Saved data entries
== Segment start ==
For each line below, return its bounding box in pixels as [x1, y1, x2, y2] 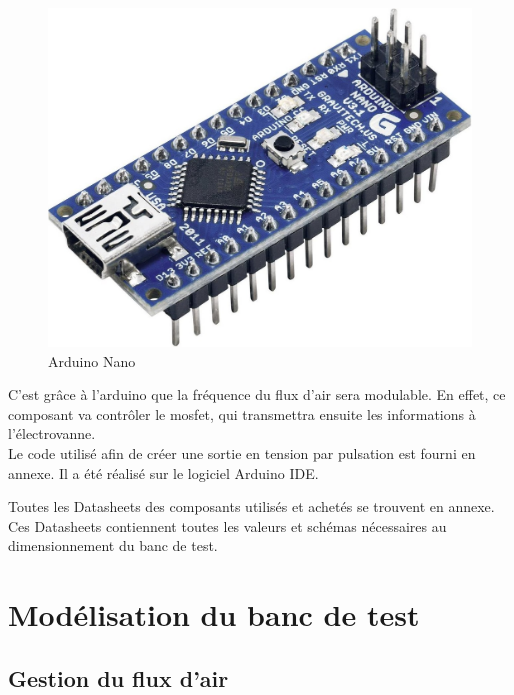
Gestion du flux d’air [8, 662, 229, 693]
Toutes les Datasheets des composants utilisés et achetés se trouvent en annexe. [8, 496, 495, 517]
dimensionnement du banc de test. [8, 535, 218, 556]
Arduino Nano [48, 350, 136, 371]
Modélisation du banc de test [8, 594, 420, 635]
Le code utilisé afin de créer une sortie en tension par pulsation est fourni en [8, 443, 476, 464]
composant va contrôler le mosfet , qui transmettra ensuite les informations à [8, 403, 476, 424]
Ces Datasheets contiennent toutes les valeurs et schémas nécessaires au [8, 515, 447, 536]
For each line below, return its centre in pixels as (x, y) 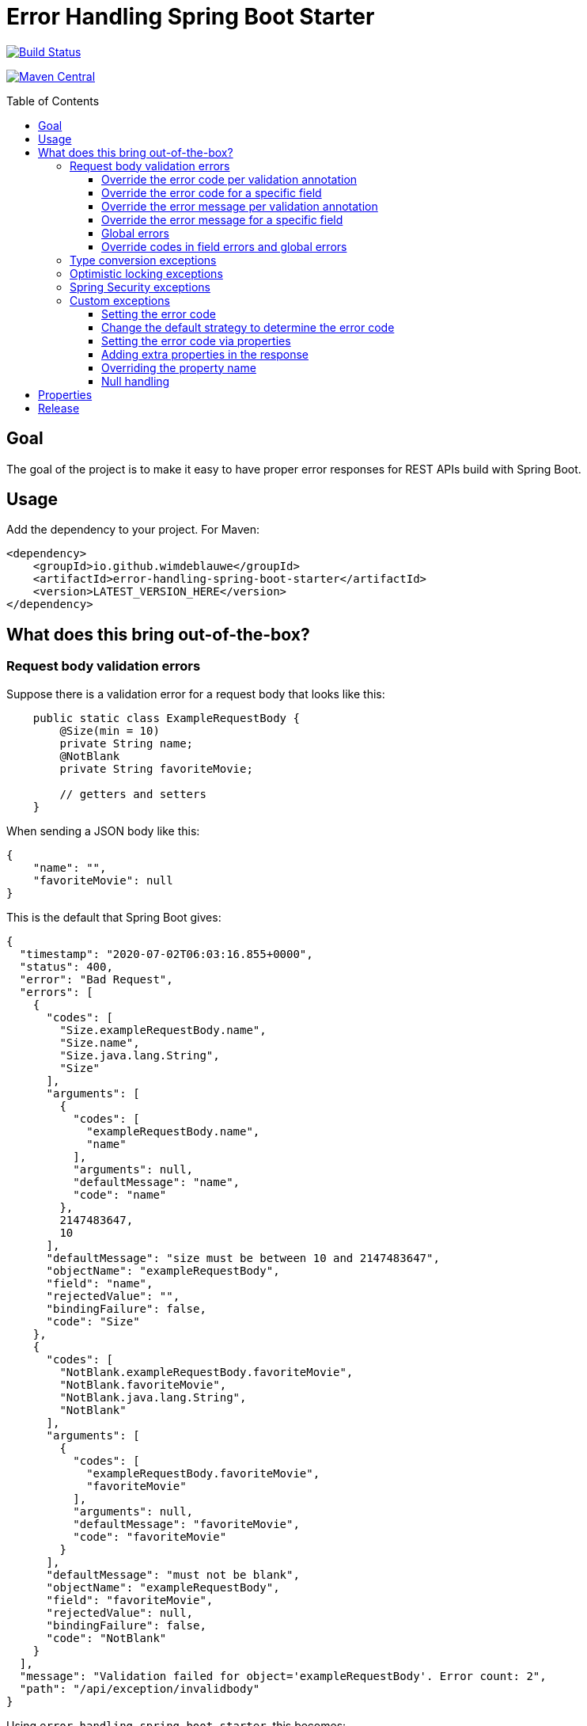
== Segment end ==
Work task
Could every entry be restated word for word, pictures excluded?

Solution to this exercise
For each line below, return its bounding box in pixels as [x1, y1, x2, y2] 
Gestion du flux d’air [8, 662, 229, 693]
Toutes les Datasheets des composants utilisés et achetés se trouvent en annexe. [8, 496, 495, 517]
dimensionnement du banc de test. [8, 535, 218, 556]
Arduino Nano [48, 350, 136, 371]
Modélisation du banc de test [8, 594, 420, 635]
Le code utilisé afin de créer une sortie en tension par pulsation est fourni en [8, 443, 476, 464]
composant va contrôler le mosfet , qui transmettra ensuite les informations à [8, 403, 476, 424]
Ces Datasheets contiennent toutes les valeurs et schémas nécessaires au [8, 515, 447, 536]
For each line below, return its centre in pixels as (x, y) 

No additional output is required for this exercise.